So did I. It happened this morning just upon rising from a deep relaxed sleep. I went online and saw what appeared to be a bank notification that my account was frozen due to a compromised issue. If I wanted to access it I needed to answer security questions. I hit on the link and proceeded to write out all kinds of personal and sensitive information. I ignored that little nagging voice that I heard. Don’t do this. Something is wrong here.

I hit send.

I dressed for a jog and left my house. An hour later, huffing and puffing up one of the steep hills on my route, that voice shouted in my ear. I stopped immediately, pulled out my cell, reached for my bank card and on the back was a 1-800 number. I dialled, still out of breath, and asked the person on the other line if that email was sent by them, the bank. He put me on hold. Minutes later he returned and told me the bad news. No. Wasn’t them. And so the rest of the day was spent on the phone alerting the institutions that needed to be notified, many of them had me on hold for 45 minutes. I put two warnings on my credit account (two different credit agencies) that will last six years. This stops anyone from trying to get credit using the information I stupidly gave them. I filed a report of this incident with an agency designed to look after this issue. I went back to my bank branch and told one of the supervisors what had happened. He called his superior. It was decided that my account and everything affiliated with it needed to be closed and new ones be opened. So that’s what I did.

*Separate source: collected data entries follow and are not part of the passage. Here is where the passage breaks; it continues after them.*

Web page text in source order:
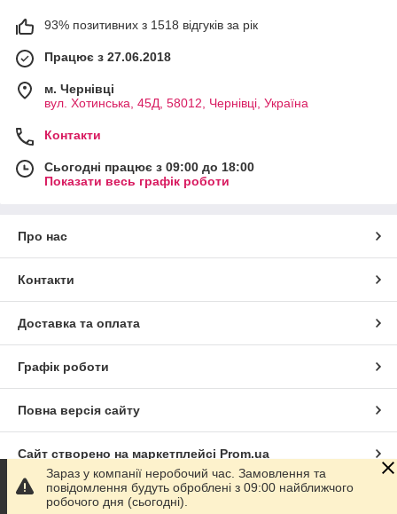
93% позитивних з 1518 відгуків за рік
Працює з 27.06.2018
м. Чернівці
вул. Хотинська, 45Д, 58012, Чернівці, Україна
Контакти
Сьогодні працює з 09:00 до 18:00
Показати весь графік роботи
Про нас
Контакти
Доставка та оплата
Графік роботи
Повна версія сайту
Сайт створено на маркетплейсі Prom.ua
Політика конфіденційності
Зараз у компанії неробочий час. Замовлення та
повідомлення будуть оброблені з 09:00 найближчого
робочого дня (сьогодні).
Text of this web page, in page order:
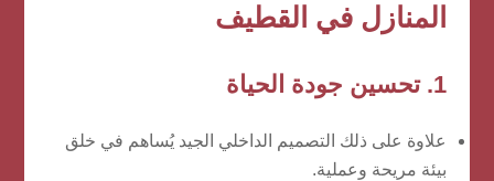
المنازل في القطيف
1. تحسين جودة الحياة
علاوة على ذلك التصميم الداخلي الجيد يُساهم في خلق
بيئة مريحة وعملية.
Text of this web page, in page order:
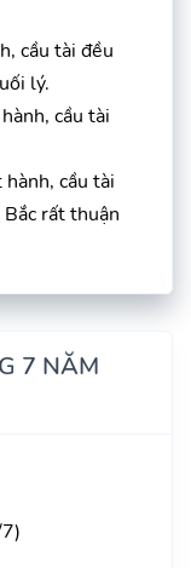
cầu tài đều
lý.
cầu tài
hành, cầu tài
rất thuận
7 NĂM
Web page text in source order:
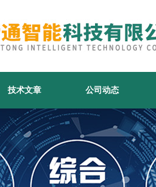
技术文章 公司动态
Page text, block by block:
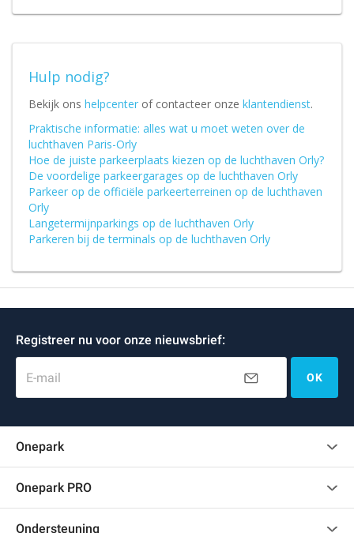
Hulp nodig?
Bekijk ons helpcenter of contacteer onze klantendienst.
Praktische informatie: alles wat u moet weten over de
luchthaven Paris-Orly
Hoe de juiste parkeerplaats kiezen op de luchthaven Orly?
De voordelige parkeergarages op de luchthaven Orly
Parkeer op de officiële parkeerterreinen op de luchthaven
Orly
Langetermijnparkings op de luchthaven Orly
Parkeren bij de terminals op de luchthaven Orly
Registreer nu voor onze nieuwsbrief:
E-mail OK
Onepark
Onepark PRO
Ondersteuning
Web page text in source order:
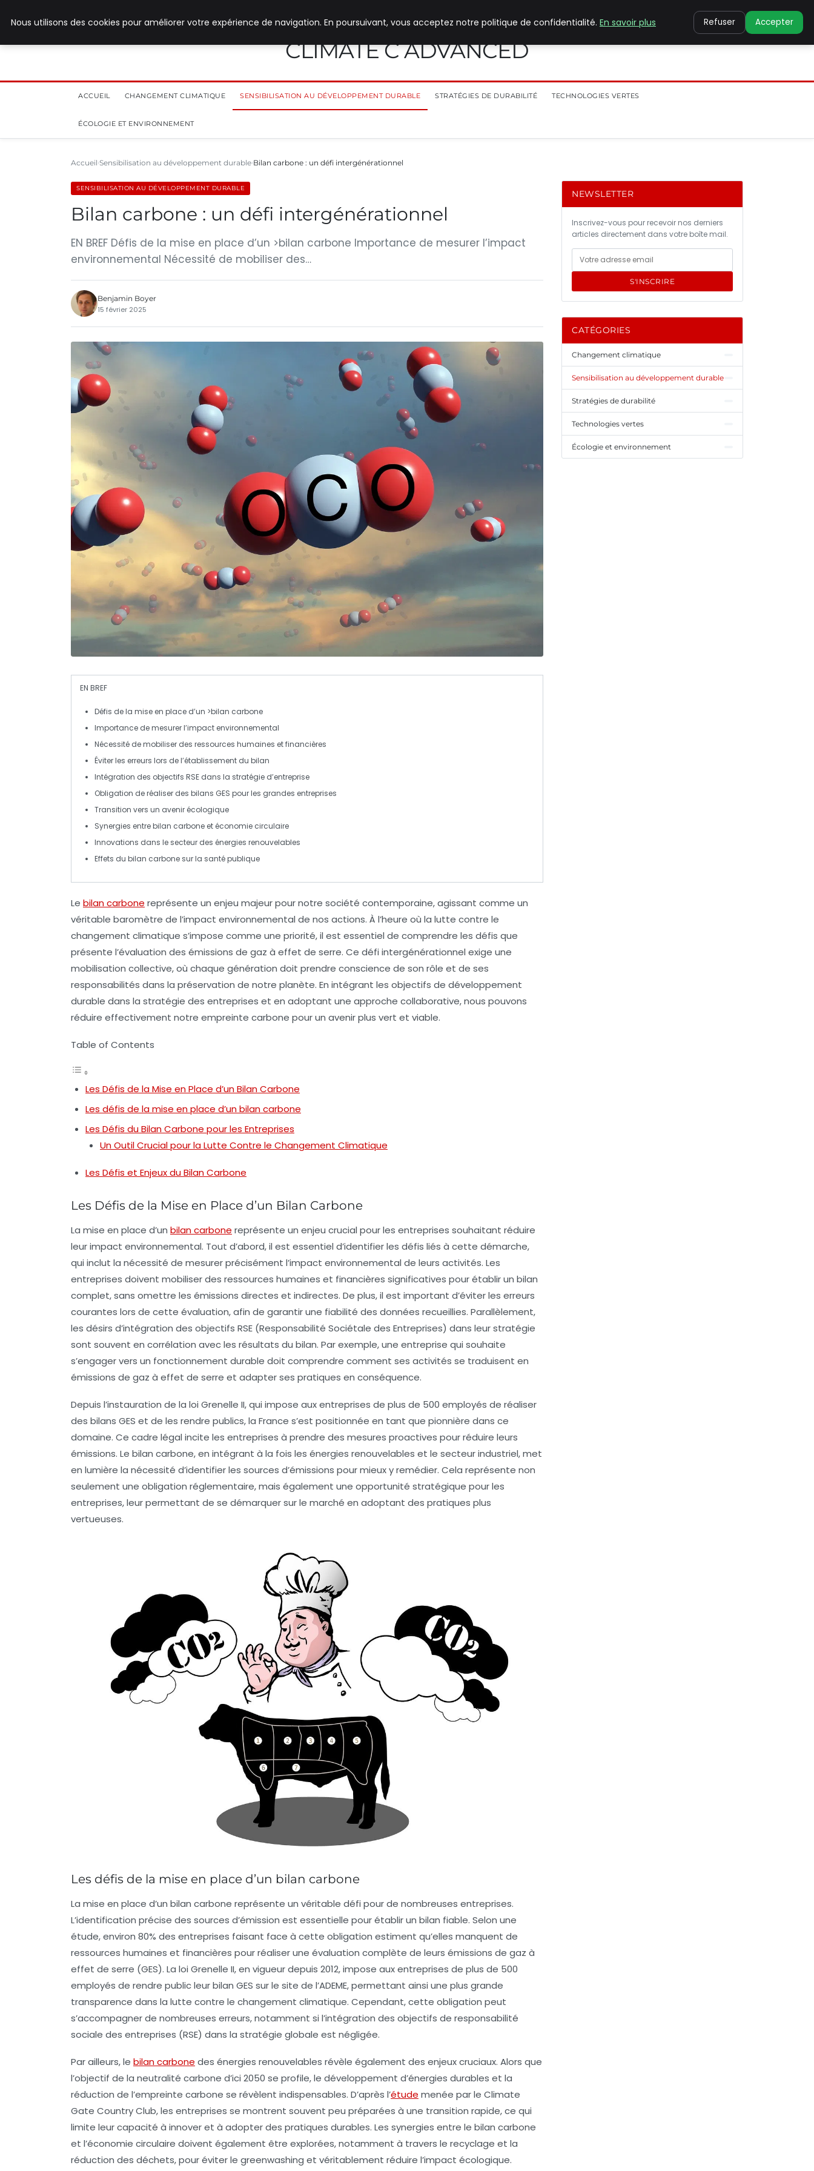
CLIMATE C ADVANCED
ACCUEIL CHANGEMENT CLIMATIQUE SENSIBILISATION AU DÉVELOPPEMENT DURABLE STRATÉGIES DE DURABILITÉ TECHNOLOGIES VERTES
ÉCOLOGIE ET ENVIRONNEMENT
Accueil Sensibilisation au développement durable Bilan carbone : un défi intergénérationnel
SENSIBILISATION AU DÉVELOPPEMENT DURABLE
Bilan carbone : un défi intergénérationnel
EN BREF Défis de la mise en place d’un >bilan carbone Importance de mesurer l’impact
environnemental Nécessité de mobiliser des…
Benjamin Boyer
15 février 2025
EN BREF
Défis de la mise en place d’un >bilan carbone
Importance demesurer l’impact environnemental
Nécessité de mobiliser des ressources humaines et financières
Éviter les erreurs lors de l’établissement du bilan
Intégration des objectifs RSE dans la stratégie d’entreprise
Obligation de réaliser des bilans GES pour les grandes entreprises
Transition vers un avenir écologique
Synergies entrebilan carbone et économie circulaire
Innovations dans le secteur des énergies renouvelables
Effets du bilan carbone sur la santé publique
Le bilan carbone représente un enjeu majeur pour notre société contemporaine, agissant comme un
véritable baromètre de l’impact environnemental de nos actions. À l’heure où la lutte contre le
changement climatique s’impose comme une priorité, il est essentiel de comprendre les défis que
présente l’évaluation des émissions de gaz à effet de serre. Ce défi intergénérationnel exige une
mobilisation collective, où chaque génération doit prendre conscience de son rôle et de ses
responsabilités dans la préservation de notre planète. En intégrant les objectifs de développement
durable dans la stratégie des entreprises et en adoptant une approche collaborative, nous pouvons
réduire effectivement notre empreinte carbone pour un avenir plus vert et viable.
Table of Contents
Les Défis de la Mise en Place d’un Bilan Carbone
Les défis de la mise en place d’un bilan carbone
Les Défis du Bilan Carbone pour les Entreprises
Un Outil Crucial pour la Lutte Contre le Changement Climatique
Les Défis et Enjeux du Bilan Carbone
Les Défis de la Mise en Place d’un Bilan Carbone
La mise en place d’un bilan carbone représente un enjeu crucial pour les entreprises souhaitant réduire
leur impact environnemental. Tout d’abord, il est essentiel d’identifier les défis liés à cette démarche,
qui inclut la nécessité de mesurer précisément l’impact environnemental de leurs activités. Les
entreprises doivent mobiliser des ressources humaines et financières significatives pour établir un bilan
complet, sans omettre les émissions directes et indirectes. De plus, il est important d’éviter les erreurs
courantes lors de cette évaluation, afin de garantir une fiabilité des données recueillies. Parallèlement,
les désirs d’intégration des objectifs RSE (Responsabilité Sociétale des Entreprises) dans leur stratégie
sont souvent en corrélation avec les résultats du bilan. Par exemple, une entreprise qui souhaite
s’engager vers un fonctionnement durable doit comprendre comment ses activités se traduisent en
émissions de gaz à effet de serre et adapter ses pratiques en conséquence.
Depuis l’instauration de la loi Grenelle II, qui impose aux entreprises de plus de 500 employés de réaliser
des bilans GES et de les rendre publics, la France s’est positionnée en tant que pionnière dans ce
domaine. Ce cadre légal incite les entreprises à prendre des mesures proactives pour réduire leurs
émissions. Le bilan carbone, en intégrant à la fois les énergies renouvelables et le secteur industriel, met
en lumière la nécessité d’identifier les sources d’émissions pour mieux y remédier. Cela représente non
seulement une obligation réglementaire, mais également une opportunité stratégique pour les
entreprises, leur permettant de se démarquer sur le marché en adoptant des pratiques plus
vertueuses.
Les défis de la mise en place d’un bilan carbone
La mise en place d’un bilan carbone représente un véritable défi pour de nombreuses entreprises.
L’identification précise des sources d’émission est essentielle pour établir un bilan fiable. Selon une
étude, environ 80% des entreprises faisant face à cette obligation estiment qu’elles manquent de
ressources humaines et financières pour réaliser une évaluation complète de leurs émissions de gaz à
effet de serre (GES). La loi Grenelle II, en vigueur depuis 2012, impose aux entreprises de plus de 500
employés de rendre public leur bilan GES sur le site de l’ADEME, permettant ainsi une plus grande
transparence dans la lutte contre le changement climatique. Cependant, cette obligation peut
s’accompagner de nombreuses erreurs, notamment si l’intégration des objectifs de responsabilité
sociale des entreprises (RSE) dans la stratégie globale est négligée.
Par ailleurs, le bilan carbone des énergies renouvelables révèle également des enjeux cruciaux. Alors que
l’objectif de la neutralité carbone d’ici 2050 se profile, le développement d’énergies durables et la
réduction de l’empreinte carbone se révèlent indispensables. D’après l’étude menée par le Climate
Gate Country Club, les entreprises se montrent souvent peu préparées à une transition rapide, ce qui
limite leur capacité à innover et à adopter des pratiques durables. Les synergies entre le bilan carbone
et l’économie circulaire doivent également être explorées, notamment à travers le recyclage et la
réduction des déchets, pour éviter le greenwashing et véritablement réduire l’impact écologique.
NEWSLETTER
Inscrivez-vous pour recevoir nos derniers
articles directement dans votre boîte mail.
S'INSCRIRE
CATÉGORIES
Changement climatique
Sensibilisation au développement durable
Stratégies de durabilité
Technologies vertes
Écologie et environnement
Nous utilisons des cookies pour améliorer votre expérience de navigation. En poursuivant, vous acceptez notre politique de confidentialité. En savoir plus Refuser Accepter
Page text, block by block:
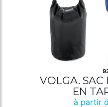
VOLGA. SAC
EN
à partir
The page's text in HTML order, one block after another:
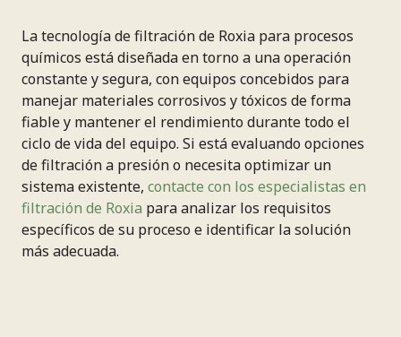
La tecnología de filtración de Roxia para procesos
químicos está diseñada en torno a una operación
constante y segura, con equipos concebidos para
manejar materiales corrosivos y tóxicos de forma
fiable y mantener el rendimiento durante todo el
ciclo de vida del equipo. Si está evaluando opciones
de filtración a presión o necesita optimizar un
sistema existente, contacte con los especialistas en
filtración de Roxia para analizar los requisitos
específicos de su proceso e identificar la solución
más adecuada.
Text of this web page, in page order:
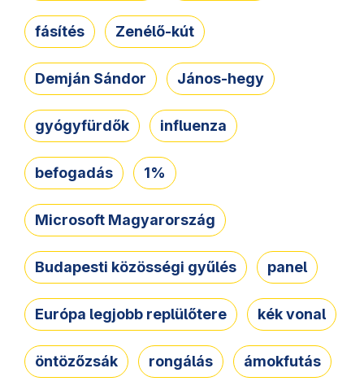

How humbling. One stupid decision can totally change the course of your life. Wake up. Live in the present. Life is happening now.

I knew when I answered the questions that something was wrong. I ignored my survival instinct nudging me and did it anyway. Was it the inability to understand that someone (anyone) was trying to scam me? Has my naiveté about the hard cruel world that is certainly deceptive and full of criminal acts and people just looking for sitting ducks, thick-skulled me into putting myself into such harm’s way? I thought about that young man on life-support who nearly died because he made that near-fatal decision, to eat something he knew he shouldn’t.

Take a chance.

Jay-walking, running a yellow light, answering a fraudulent email, eating something suspected to be ‘off,’ turning left instead of right…

It only takes a second.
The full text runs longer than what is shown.